### Exercise instructions
Give the entries again exactly as they appear, but without the images.

Raw data Block Start

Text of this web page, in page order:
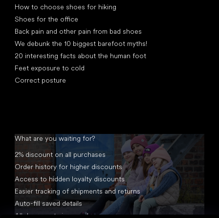
How to choose shoes for hiking
Shoes for the office
Back pain and other pain from bad shoes
We debunk the 10 biggest barefoot myths!
20 interesting facts about the human foot
Feet exposure to cold
Correct posture
What are you waiting for?
2% discount on all purchases
Order history for higher discounts
Access to hidden loyalty discounts
Easier tracking of shipments and returns
Auto-fill saved details
All documents in one place
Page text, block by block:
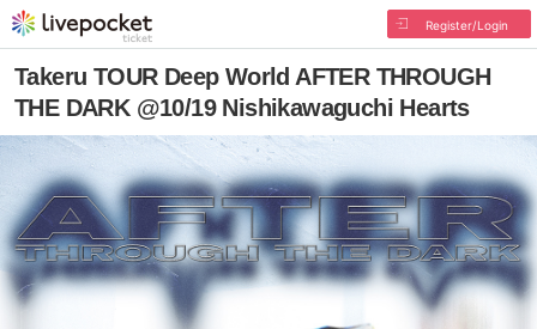
Register/Login
Takeru TOUR Deep World AFTER THROUGH
THE DARK @10/19 Nishikawaguchi Hearts
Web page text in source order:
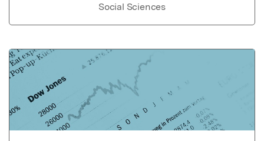
Social Sciences
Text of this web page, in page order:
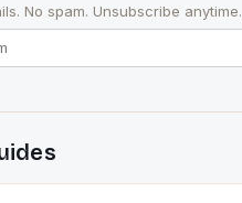
No spam. Unsubscribe anytime.
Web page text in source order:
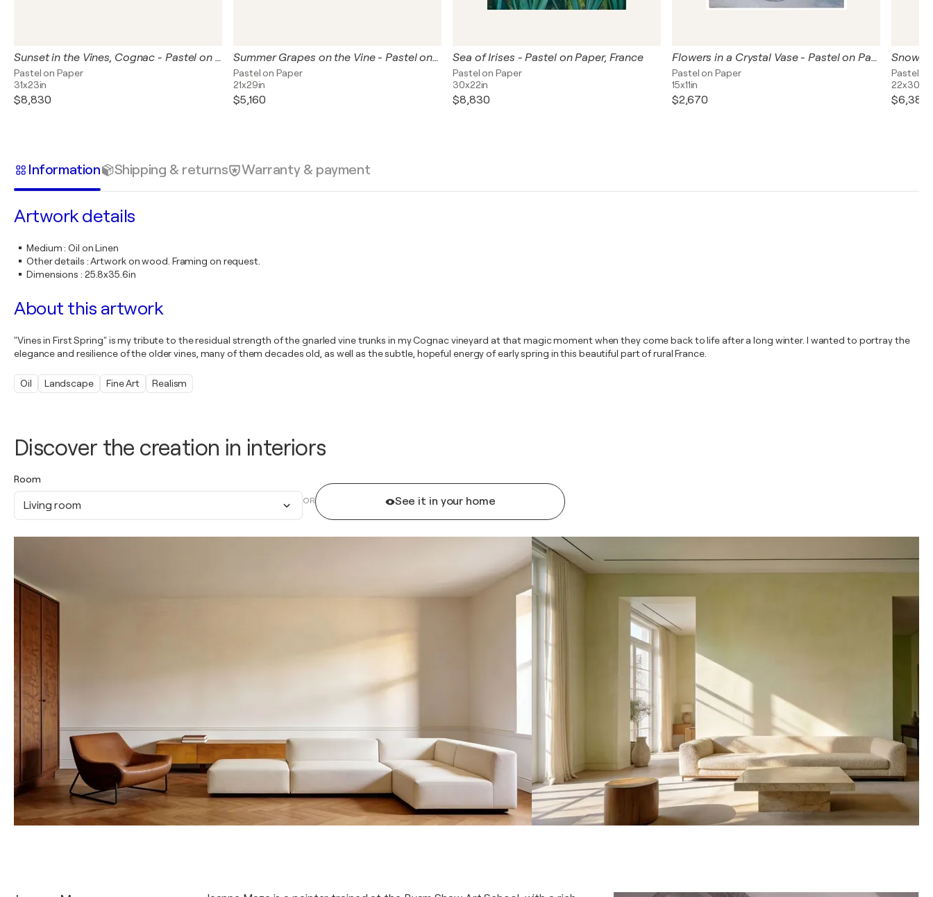
Discover the creation in interiors
Room
Living room OR See it in your home
Sunset in the Vines, Cognac - Pastel on Paper
Pastel on Paper
31x23in
$8,830
Summer Grapes on the Vine - Pastel on Paper
Pastel on Paper
21x29in
$5,160
Sea of Irises - Pastel on Paper, France
Pastel on Paper
30x22in
$8,830
Flowers in a Crystal Vase - Pastel on Paper
Pastel on Paper
15x11in
$2,670
Snow
Pastel
22x30in
$6,380
Information Shipping & returns Warranty & payment
Artwork details
Medium:Oil on Linen
Other details :Artwork on wood. Framing on request.
Dimensions : 25.8x35.6in
About this artwork
"Vines in First Spring" is my tribute to the residual strength of the gnarled vine trunks in my Cognac vineyard at that magic moment when they come back to life after a long winter. I wanted to portray the
elegance and resilience of the older vines, many of them decades old, as well as the subtle, hopeful energy of early spring in this beautiful part of rural France.
Oil Landscape Fine Art Realism
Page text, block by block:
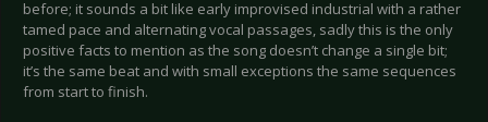
before; it sounds a bit like early improvised industrial with a rather
tamed pace and alternating vocal passages, sadly this is the only
positive facts to mention as the song doesn’t change a single bit;
it’s the same beat and with small exceptions the same sequences
from start to finish.
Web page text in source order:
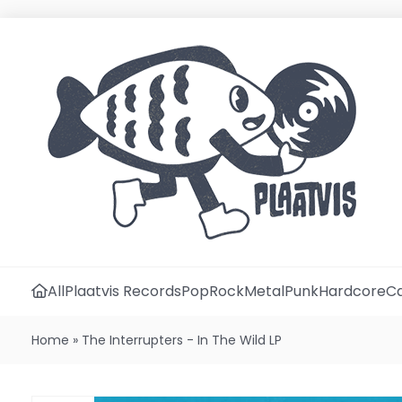
AllPlaatvis RecordsPopRockMetalPunkHardcore
Home » The Interrupters - In The Wild LP
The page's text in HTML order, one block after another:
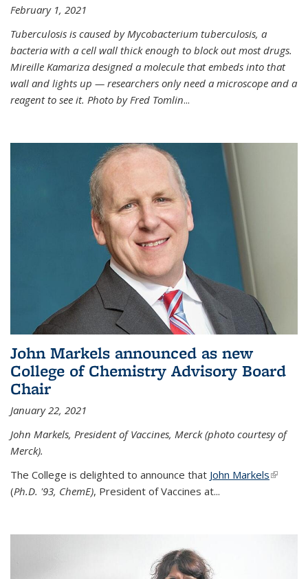
February 1, 2021
Tuberculosis is caused by Mycobacterium tuberculosis, a
bacteria with a cell wall thick enough to block out most drugs.
Mireille Kamariza designed a molecule that embeds into that
wall and lights up — researchers only need a microscope and a
reagent to see it. Photo by Fred Tomlin...
John Markels announced as new
College of Chemistry Advisory Board
Chair
January 22, 2021
John Markels, President of Vaccines, Merck (photo courtesy of
Merck).
The College is delighted to announce that John Markels(link is
(Ph.D. '93, ChemE), President of Vaccines at...

Raw data Block End

### Expected answer
Text of this web page, in page order:
How to choose shoes for hiking
Shoes for the office
Back pain and other pain from bad shoes
We debunk the 10 biggest barefoot myths!
20 interesting facts about the human foot
Feet exposure to cold
Correct posture
What are you waiting for?
2% discount on all purchases
Order history for higher discounts
Access to hidden loyalty discounts
Easier tracking of shipments and returns
Auto-fill saved details
All documents in one place
Page text, block by block:
Register/Login
Takeru TOUR Deep World AFTER THROUGH
THE DARK @10/19 Nishikawaguchi Hearts
Web page text in source order:
Social Sciences
Text of this web page, in page order:
No spam. Unsubscribe anytime.
Web page text in source order:
Discover the creation in interiors
Room
Living room OR See it in your home
Sunset in the Vines, Cognac - Pastel on Paper
Pastel on Paper
31x23in
$8,830
Summer Grapes on the Vine - Pastel on Paper
Pastel on Paper
21x29in
$5,160
Sea of Irises - Pastel on Paper, France
Pastel on Paper
30x22in
$8,830
Flowers in a Crystal Vase - Pastel on Paper
Pastel on Paper
15x11in
$2,670
Snow
Pastel
22x30in
$6,380
Information Shipping & returns Warranty & payment
Artwork details
Medium:Oil on Linen
Other details :Artwork on wood. Framing on request.
Dimensions : 25.8x35.6in
About this artwork
"Vines in First Spring" is my tribute to the residual strength of the gnarled vine trunks in my Cognac vineyard at that magic moment when they come back to life after a long winter. I wanted to portray the
elegance and resilience of the older vines, many of them decades old, as well as the subtle, hopeful energy of early spring in this beautiful part of rural France.
Oil Landscape Fine Art Realism
Page text, block by block:
before; it sounds a bit like early improvised industrial with a rather
tamed pace and alternating vocal passages, sadly this is the only
positive facts to mention as the song doesn’t change a single bit;
it’s the same beat and with small exceptions the same sequences
from start to finish.
Web page text in source order:
AllPlaatvis RecordsPopRockMetalPunkHardcore
Home » The Interrupters - In The Wild LP
The page's text in HTML order, one block after another:
February 1, 2021
Tuberculosis is caused by Mycobacterium tuberculosis, a
bacteria with a cell wall thick enough to block out most drugs.
Mireille Kamariza designed a molecule that embeds into that
wall and lights up — researchers only need a microscope and a
reagent to see it. Photo by Fred Tomlin...
John Markels announced as new
College of Chemistry Advisory Board
Chair
January 22, 2021
John Markels, President of Vaccines, Merck (photo courtesy of
Merck).
The College is delighted to announce that John Markels(link is
(Ph.D. '93, ChemE), President of Vaccines at...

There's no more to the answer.